Records contained in a dataset:
○ ○ ○ ○ ○

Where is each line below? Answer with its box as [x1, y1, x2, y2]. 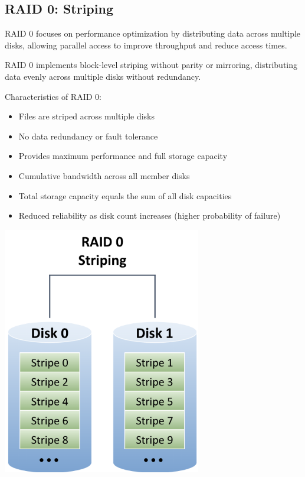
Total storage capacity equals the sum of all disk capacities [18, 189, 232, 202]
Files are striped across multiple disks [18, 110, 155, 122]
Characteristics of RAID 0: [5, 90, 101, 102]
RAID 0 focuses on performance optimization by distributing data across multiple [5, 27, 301, 40]
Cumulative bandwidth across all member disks [18, 169, 190, 181]
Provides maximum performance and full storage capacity [18, 150, 228, 162]
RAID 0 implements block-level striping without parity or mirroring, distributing [5, 59, 298, 71]
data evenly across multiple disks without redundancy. [5, 70, 201, 82]
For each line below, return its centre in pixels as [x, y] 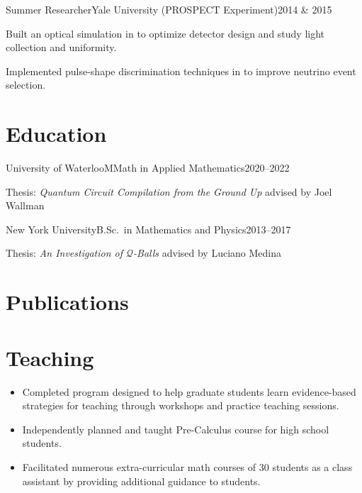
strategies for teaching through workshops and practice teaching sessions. [181, 405]
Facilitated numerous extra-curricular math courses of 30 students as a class [187, 466]
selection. [26, 85]
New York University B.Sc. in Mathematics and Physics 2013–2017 [148, 229]
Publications [67, 302]
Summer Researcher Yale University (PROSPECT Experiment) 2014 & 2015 [169, 9]
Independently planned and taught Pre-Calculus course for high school [176, 429]
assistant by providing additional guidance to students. [141, 481]
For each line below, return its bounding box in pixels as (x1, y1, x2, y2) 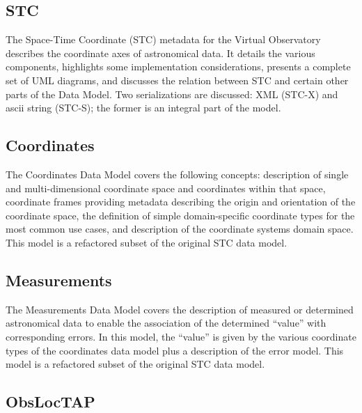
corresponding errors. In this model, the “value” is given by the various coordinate (6, 329, 356, 343)
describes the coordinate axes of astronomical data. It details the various (6, 45, 315, 60)
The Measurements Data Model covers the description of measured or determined (6, 302, 354, 316)
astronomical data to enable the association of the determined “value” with (6, 315, 326, 330)
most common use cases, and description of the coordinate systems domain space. (6, 221, 354, 236)
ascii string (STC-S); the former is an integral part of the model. (6, 100, 281, 115)
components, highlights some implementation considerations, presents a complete (6, 59, 351, 74)
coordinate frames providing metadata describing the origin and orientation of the (6, 194, 356, 209)
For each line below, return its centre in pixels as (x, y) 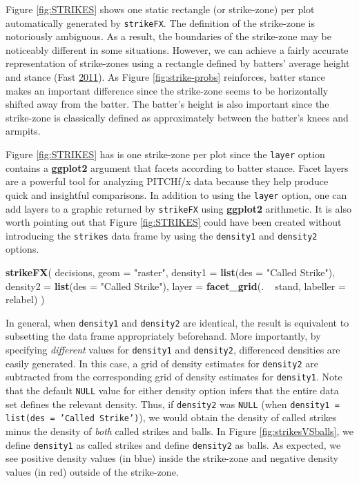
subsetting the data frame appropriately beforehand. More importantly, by (163, 336)
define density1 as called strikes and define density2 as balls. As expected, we (173, 444)
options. (22, 249)
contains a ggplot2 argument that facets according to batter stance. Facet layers (177, 167)
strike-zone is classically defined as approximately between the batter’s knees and (177, 117)
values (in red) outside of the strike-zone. (92, 471)
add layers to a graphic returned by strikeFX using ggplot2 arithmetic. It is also (178, 208)
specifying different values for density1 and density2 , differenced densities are (173, 350)
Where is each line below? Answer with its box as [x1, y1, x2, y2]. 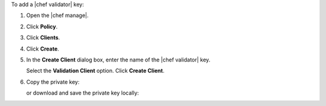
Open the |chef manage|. [26, 12, 89, 19]
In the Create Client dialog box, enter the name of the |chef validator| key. [26, 56, 211, 63]
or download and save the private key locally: [26, 89, 139, 96]
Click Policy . [26, 23, 58, 30]
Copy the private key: [26, 78, 80, 86]
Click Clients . [26, 34, 60, 42]
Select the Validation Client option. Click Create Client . [26, 67, 165, 75]
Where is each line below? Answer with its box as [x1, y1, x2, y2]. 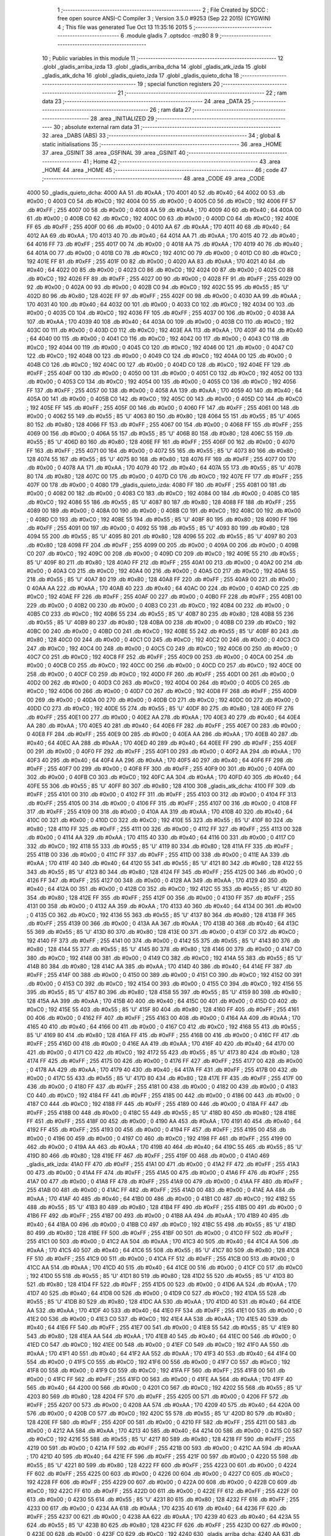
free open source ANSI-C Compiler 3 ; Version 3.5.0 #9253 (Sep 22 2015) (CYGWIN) [57, 15, 271, 22]
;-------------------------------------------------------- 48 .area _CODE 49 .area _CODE [42, 175, 265, 182]
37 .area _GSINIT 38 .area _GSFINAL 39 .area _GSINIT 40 [42, 149, 186, 157]
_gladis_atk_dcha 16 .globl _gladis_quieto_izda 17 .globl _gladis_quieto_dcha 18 [42, 71, 239, 79]
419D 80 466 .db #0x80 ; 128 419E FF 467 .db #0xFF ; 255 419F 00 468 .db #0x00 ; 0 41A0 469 [26, 1152, 270, 1159]
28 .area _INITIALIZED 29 [90, 114, 154, 122]
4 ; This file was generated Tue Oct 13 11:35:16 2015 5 [57, 23, 192, 31]
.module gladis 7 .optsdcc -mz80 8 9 [125, 32, 219, 39]
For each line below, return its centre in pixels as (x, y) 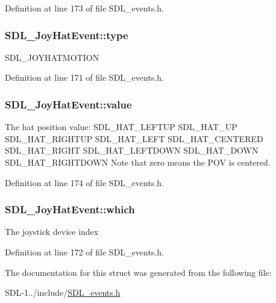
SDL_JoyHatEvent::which (70, 209)
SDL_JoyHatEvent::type (67, 35)
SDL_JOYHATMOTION (52, 57)
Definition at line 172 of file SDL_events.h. (84, 252)
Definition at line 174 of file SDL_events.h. (84, 182)
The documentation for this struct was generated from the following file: (138, 272)
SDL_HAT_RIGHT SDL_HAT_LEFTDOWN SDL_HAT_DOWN (132, 150)
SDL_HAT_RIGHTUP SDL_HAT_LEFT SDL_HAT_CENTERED (134, 138)
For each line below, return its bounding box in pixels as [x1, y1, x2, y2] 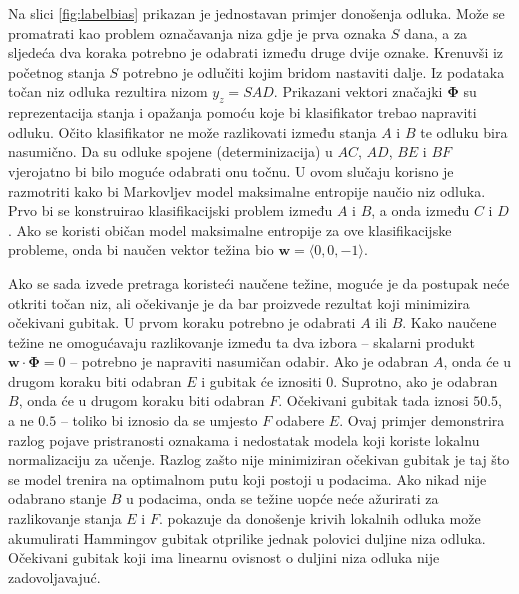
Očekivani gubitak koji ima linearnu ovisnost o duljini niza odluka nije [8, 547, 440, 568]
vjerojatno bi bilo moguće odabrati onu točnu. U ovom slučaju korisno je [8, 160, 454, 181]
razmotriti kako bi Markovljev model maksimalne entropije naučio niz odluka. [8, 180, 486, 201]
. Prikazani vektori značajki [273, 81, 443, 102]
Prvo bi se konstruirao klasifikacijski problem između [8, 200, 333, 221]
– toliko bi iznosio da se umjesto [60, 410, 258, 431]
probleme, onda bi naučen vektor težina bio [8, 239, 274, 260]
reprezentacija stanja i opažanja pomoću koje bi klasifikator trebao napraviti [8, 102, 477, 123]
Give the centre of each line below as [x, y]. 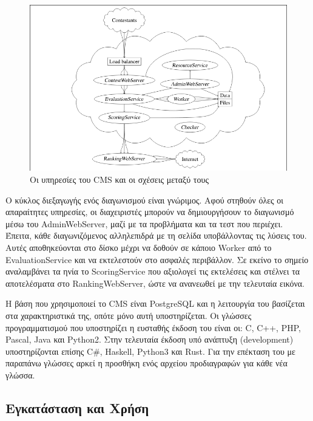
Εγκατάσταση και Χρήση [77, 407]
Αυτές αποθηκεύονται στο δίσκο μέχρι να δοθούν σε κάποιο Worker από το [139, 247]
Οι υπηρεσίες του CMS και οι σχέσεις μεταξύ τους [119, 179]
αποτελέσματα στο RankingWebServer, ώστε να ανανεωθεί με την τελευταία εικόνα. [155, 283]
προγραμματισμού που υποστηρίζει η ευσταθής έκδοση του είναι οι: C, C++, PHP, [153, 327]
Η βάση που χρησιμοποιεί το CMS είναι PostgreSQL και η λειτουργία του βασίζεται [155, 303]
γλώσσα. [20, 375]
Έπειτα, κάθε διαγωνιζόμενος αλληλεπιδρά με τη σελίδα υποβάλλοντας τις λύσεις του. [156, 235]
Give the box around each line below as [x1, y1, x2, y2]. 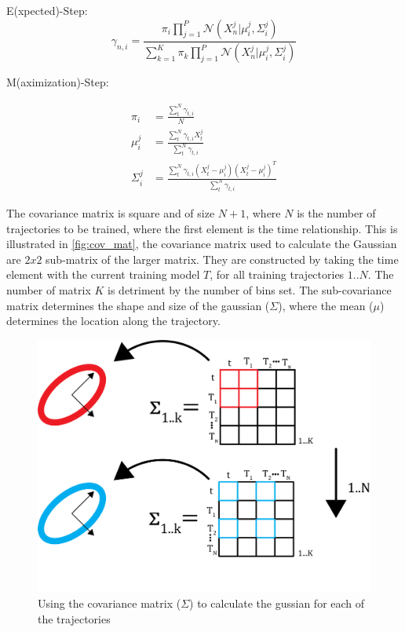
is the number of [297, 204, 376, 221]
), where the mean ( [278, 297, 374, 313]
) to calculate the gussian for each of [189, 595, 365, 612]
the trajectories [38, 610, 111, 627]
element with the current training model [6, 266, 200, 283]
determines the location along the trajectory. [6, 312, 221, 329]
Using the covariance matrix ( [38, 595, 181, 612]
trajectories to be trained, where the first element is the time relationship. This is [6, 220, 398, 236]
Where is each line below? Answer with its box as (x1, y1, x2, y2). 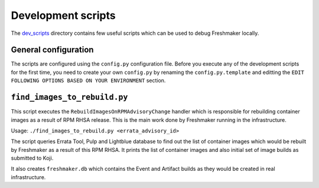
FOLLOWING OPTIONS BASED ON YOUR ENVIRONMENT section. (11, 77, 166, 84)
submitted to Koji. (11, 154, 54, 162)
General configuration (11, 45, 94, 55)
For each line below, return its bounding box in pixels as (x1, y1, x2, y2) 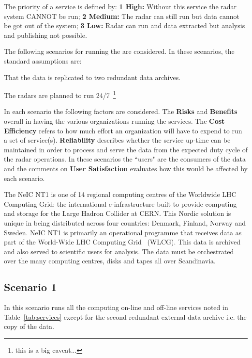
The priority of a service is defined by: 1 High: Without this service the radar (4, 1, 237, 11)
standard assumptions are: (4, 55, 82, 65)
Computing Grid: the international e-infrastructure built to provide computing (4, 198, 237, 209)
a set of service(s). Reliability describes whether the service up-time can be (4, 135, 231, 145)
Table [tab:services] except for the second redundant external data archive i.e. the (4, 311, 247, 322)
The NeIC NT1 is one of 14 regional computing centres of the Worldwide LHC (4, 189, 237, 199)
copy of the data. (4, 321, 54, 331)
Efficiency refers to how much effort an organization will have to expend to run (4, 125, 242, 135)
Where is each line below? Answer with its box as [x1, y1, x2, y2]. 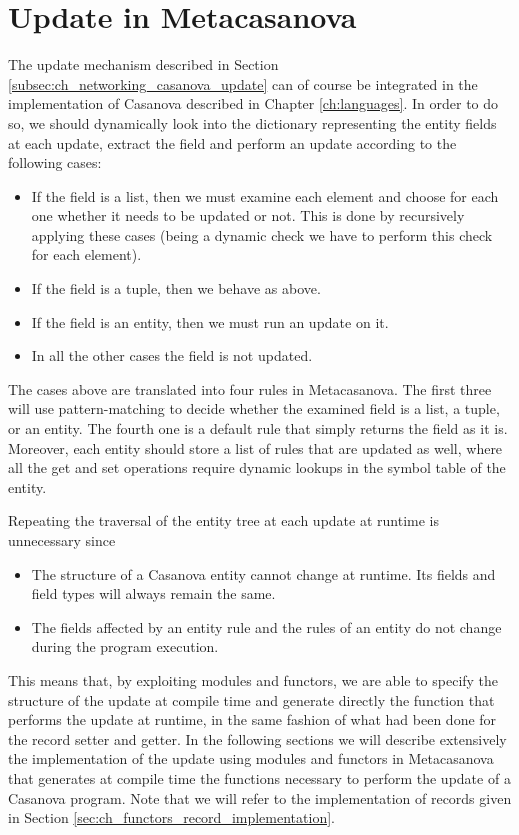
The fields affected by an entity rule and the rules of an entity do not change [31, 616, 502, 637]
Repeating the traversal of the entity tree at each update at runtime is [8, 510, 439, 531]
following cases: [8, 152, 102, 173]
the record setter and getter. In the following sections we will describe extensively [8, 728, 507, 749]
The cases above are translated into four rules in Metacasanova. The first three [8, 378, 492, 399]
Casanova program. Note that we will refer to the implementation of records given [8, 787, 512, 808]
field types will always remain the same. [31, 583, 276, 604]
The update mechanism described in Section [8, 54, 279, 75]
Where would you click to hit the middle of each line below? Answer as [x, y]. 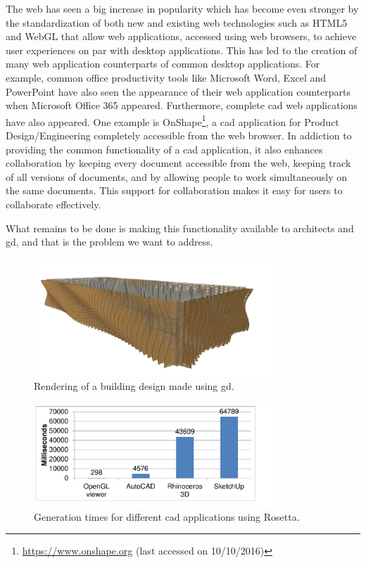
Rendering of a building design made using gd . [134, 386]
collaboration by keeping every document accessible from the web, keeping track [178, 163]
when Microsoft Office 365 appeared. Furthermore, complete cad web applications [182, 105]
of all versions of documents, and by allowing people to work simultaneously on [177, 176]
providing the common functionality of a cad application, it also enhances [164, 149]
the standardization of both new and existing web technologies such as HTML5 [177, 22]
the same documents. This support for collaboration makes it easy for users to [174, 190]
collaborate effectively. [53, 204]
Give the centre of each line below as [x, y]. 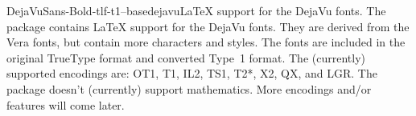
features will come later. [66, 104]
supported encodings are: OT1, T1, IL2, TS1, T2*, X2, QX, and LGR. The [192, 73]
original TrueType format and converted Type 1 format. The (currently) [186, 57]
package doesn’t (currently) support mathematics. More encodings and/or [189, 88]
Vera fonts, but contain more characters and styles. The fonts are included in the [206, 42]
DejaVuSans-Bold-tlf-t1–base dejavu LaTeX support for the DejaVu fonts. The [196, 10]
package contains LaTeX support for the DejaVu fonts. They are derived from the [208, 26]
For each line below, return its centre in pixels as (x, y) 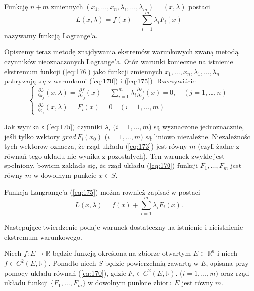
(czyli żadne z (218, 146)
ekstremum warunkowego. (43, 236)
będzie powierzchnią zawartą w (152, 263)
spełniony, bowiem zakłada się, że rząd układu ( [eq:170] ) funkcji (101, 165)
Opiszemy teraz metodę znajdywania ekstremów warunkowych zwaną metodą (122, 52)
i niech (228, 253)
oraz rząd (235, 272)
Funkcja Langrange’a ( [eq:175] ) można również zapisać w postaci (102, 191)
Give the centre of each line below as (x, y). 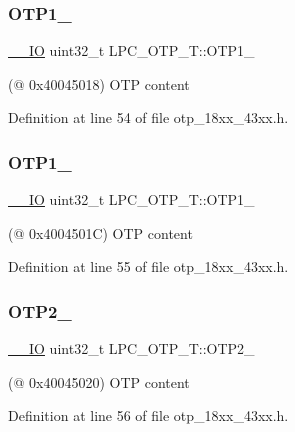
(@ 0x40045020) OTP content (99, 381)
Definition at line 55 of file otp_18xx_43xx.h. (148, 266)
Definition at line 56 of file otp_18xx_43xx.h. (148, 415)
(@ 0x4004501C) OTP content (100, 232)
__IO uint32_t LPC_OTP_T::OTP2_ (131, 348)
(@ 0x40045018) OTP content (99, 83)
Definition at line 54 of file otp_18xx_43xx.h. (148, 117)
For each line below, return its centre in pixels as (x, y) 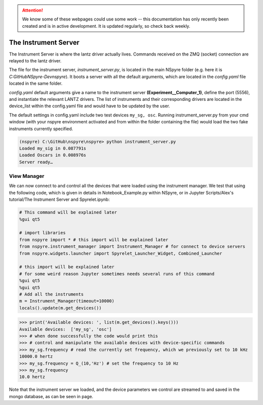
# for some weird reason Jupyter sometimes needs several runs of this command (117, 274)
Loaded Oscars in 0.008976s (53, 155)
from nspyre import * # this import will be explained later (94, 240)
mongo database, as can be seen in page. (51, 396)
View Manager (27, 176)
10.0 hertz (32, 377)
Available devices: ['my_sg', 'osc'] (66, 329)
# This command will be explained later (68, 212)
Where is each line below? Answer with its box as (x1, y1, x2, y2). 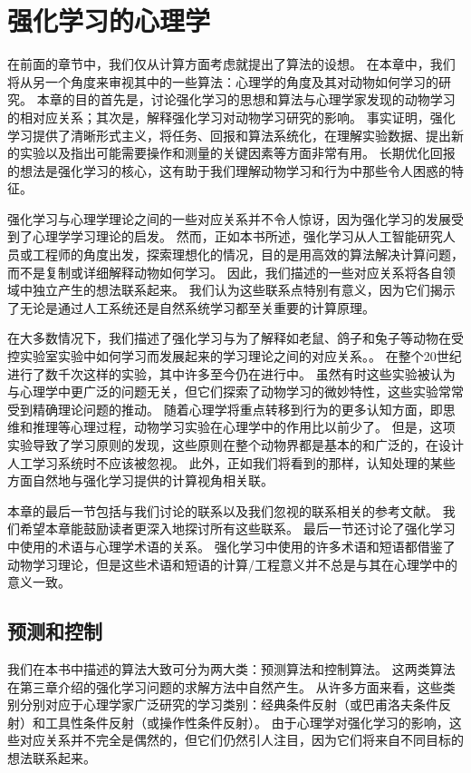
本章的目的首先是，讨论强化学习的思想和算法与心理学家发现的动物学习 (36, 90, 456, 109)
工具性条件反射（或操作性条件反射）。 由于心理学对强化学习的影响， (44, 712, 449, 731)
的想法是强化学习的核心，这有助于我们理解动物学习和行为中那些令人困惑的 (7, 161, 451, 180)
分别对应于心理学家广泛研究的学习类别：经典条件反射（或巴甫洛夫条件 (19, 695, 438, 714)
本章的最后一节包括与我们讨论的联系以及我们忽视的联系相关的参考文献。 (7, 501, 438, 520)
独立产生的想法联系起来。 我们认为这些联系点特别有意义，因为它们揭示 (32, 280, 456, 299)
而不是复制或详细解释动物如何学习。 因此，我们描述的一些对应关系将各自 (7, 262, 443, 281)
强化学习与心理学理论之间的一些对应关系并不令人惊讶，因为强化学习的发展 (7, 209, 451, 228)
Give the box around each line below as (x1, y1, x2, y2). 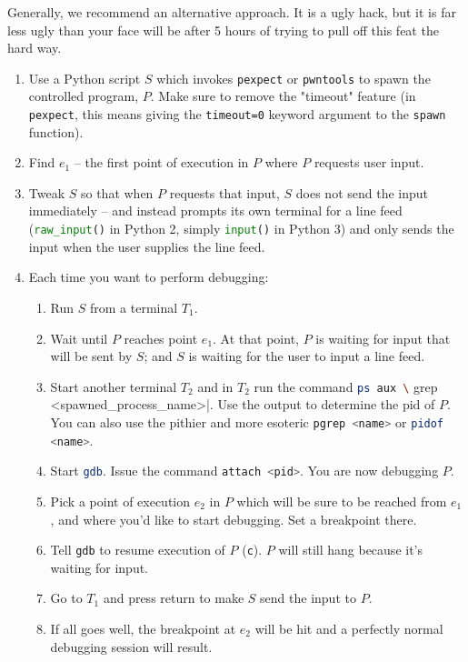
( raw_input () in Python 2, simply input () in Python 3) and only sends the (28, 219, 454, 238)
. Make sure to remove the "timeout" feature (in (150, 86, 416, 105)
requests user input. (314, 153, 424, 172)
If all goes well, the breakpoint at (50, 618, 236, 637)
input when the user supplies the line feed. (28, 236, 265, 256)
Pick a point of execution (50, 491, 191, 510)
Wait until (50, 328, 108, 347)
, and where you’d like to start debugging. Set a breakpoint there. (50, 509, 417, 528)

○ ○ ○ ○ ○

* **AIM OF THE TASK**
From the first line above down to the line with "Publications [67, 302]", reproduce every line and no others, omitting pictures.

* **COMPLETED TASK**
Where is each line below? Answer with its box as [x1, y1, x2, y2]. 
Total storage capacity equals the sum of all disk capacities [18, 189, 232, 202]
Files are striped across multiple disks [18, 110, 155, 122]
Characteristics of RAID 0: [5, 90, 101, 102]
RAID 0 focuses on performance optimization by distributing data across multiple [5, 27, 301, 40]
Cumulative bandwidth across all member disks [18, 169, 190, 181]
Provides maximum performance and full storage capacity [18, 150, 228, 162]
RAID 0 implements block-level striping without parity or mirroring, distributing [5, 59, 298, 71]
data evenly across multiple disks without redundancy. [5, 70, 201, 82]
For each line below, return its centre in pixels as [x, y] 
strategies for teaching through workshops and practice teaching sessions. [181, 405]
Facilitated numerous extra-curricular math courses of 30 students as a class [187, 466]
selection. [26, 85]
New York University B.Sc. in Mathematics and Physics 2013–2017 [148, 229]
Publications [67, 302]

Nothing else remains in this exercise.